> _DATA TO PROCESS_:
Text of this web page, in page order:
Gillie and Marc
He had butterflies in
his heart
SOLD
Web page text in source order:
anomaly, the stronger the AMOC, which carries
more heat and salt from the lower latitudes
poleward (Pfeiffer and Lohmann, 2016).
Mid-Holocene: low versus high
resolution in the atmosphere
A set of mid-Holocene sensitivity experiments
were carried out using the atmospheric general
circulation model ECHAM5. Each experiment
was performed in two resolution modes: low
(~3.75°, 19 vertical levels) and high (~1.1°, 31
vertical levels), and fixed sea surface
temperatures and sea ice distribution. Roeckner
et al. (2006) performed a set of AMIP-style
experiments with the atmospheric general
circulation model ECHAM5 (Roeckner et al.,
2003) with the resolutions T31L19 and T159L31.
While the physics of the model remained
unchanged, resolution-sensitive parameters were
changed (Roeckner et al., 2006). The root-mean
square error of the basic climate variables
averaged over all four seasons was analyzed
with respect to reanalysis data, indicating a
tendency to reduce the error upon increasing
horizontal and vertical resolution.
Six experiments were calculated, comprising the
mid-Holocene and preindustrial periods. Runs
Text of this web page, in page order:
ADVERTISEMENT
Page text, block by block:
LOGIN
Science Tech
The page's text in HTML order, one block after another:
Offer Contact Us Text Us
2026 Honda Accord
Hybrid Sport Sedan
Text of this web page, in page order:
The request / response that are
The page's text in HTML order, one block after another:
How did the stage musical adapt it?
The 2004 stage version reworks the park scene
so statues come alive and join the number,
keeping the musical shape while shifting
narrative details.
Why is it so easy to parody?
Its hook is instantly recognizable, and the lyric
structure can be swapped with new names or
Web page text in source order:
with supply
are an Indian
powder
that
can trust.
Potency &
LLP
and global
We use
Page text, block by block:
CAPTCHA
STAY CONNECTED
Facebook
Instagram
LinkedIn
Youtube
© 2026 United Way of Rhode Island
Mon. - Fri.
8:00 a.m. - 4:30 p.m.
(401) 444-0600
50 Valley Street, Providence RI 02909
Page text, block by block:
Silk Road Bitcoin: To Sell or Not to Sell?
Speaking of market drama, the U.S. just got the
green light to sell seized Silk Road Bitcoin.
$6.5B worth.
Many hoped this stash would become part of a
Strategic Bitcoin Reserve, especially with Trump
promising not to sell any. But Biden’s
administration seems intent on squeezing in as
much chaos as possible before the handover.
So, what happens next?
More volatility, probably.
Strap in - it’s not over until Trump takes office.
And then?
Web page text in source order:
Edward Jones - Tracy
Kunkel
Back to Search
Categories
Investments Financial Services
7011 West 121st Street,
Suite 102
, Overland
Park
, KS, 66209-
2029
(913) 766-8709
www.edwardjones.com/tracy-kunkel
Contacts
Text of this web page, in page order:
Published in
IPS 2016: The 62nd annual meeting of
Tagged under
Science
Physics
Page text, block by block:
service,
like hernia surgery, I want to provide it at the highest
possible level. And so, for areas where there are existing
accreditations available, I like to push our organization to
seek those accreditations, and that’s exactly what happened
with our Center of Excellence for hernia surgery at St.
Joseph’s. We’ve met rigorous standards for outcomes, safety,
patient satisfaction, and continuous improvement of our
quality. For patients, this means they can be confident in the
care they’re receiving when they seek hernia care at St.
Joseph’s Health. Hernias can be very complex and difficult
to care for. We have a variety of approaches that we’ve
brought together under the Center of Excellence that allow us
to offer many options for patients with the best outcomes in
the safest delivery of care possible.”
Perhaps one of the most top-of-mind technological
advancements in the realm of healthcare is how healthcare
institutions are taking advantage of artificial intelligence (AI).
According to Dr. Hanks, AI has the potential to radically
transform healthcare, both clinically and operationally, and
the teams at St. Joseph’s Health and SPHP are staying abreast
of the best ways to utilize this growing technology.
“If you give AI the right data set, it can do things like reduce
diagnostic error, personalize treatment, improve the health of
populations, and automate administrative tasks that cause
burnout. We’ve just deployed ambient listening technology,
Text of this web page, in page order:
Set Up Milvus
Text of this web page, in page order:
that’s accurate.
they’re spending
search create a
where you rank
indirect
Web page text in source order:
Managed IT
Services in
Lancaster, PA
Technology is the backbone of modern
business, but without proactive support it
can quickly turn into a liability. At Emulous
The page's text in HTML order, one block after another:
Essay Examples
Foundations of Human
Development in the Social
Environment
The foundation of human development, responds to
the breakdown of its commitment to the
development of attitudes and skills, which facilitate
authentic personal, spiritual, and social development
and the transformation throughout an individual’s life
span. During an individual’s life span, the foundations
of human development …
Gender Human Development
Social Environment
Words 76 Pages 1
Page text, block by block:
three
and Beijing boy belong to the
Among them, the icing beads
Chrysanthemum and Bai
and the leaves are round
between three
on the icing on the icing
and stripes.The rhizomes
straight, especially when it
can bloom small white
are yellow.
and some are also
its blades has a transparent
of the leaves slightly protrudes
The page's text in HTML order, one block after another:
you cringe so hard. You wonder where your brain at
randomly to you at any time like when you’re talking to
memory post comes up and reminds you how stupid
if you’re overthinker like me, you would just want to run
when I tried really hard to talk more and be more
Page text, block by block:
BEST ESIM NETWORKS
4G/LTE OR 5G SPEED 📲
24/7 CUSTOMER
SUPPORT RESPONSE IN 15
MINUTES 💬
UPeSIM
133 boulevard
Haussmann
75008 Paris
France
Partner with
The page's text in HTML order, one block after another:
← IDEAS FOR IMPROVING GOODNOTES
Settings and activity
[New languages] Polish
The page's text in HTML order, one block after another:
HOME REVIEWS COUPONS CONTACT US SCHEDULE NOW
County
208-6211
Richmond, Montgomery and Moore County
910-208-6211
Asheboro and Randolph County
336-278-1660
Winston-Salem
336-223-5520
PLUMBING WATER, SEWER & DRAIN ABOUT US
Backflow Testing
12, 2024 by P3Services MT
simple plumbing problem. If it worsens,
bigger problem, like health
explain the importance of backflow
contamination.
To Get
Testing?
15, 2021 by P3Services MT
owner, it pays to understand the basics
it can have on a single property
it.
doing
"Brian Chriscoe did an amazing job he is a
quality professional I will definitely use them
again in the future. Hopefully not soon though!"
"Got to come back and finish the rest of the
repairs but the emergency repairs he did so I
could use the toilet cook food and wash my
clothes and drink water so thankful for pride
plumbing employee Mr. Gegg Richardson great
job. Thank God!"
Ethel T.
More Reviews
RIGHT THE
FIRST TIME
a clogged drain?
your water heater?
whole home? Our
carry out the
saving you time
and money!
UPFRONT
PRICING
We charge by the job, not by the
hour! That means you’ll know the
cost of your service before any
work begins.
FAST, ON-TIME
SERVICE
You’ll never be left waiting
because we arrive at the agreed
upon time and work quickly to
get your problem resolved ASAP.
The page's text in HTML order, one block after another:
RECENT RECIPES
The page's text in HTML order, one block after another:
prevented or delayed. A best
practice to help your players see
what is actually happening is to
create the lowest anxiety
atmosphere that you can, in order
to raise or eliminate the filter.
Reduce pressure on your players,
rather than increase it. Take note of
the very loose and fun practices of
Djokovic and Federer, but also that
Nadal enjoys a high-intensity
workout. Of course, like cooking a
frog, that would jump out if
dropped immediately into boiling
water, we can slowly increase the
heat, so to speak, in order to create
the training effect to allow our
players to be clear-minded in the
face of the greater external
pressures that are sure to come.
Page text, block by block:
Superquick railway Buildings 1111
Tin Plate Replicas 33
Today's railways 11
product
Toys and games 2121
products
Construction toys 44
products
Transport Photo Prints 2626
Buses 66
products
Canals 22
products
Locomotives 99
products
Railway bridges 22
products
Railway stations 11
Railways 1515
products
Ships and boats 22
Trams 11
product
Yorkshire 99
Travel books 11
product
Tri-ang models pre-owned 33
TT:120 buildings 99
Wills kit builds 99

> _PROBLEM TO SOLVE_:
Reply with every line of the listing that has the string "performed".

> _RESPONSE_:
was performed in two resolution modes: low
et al. (2006) performed a set of AMIP-style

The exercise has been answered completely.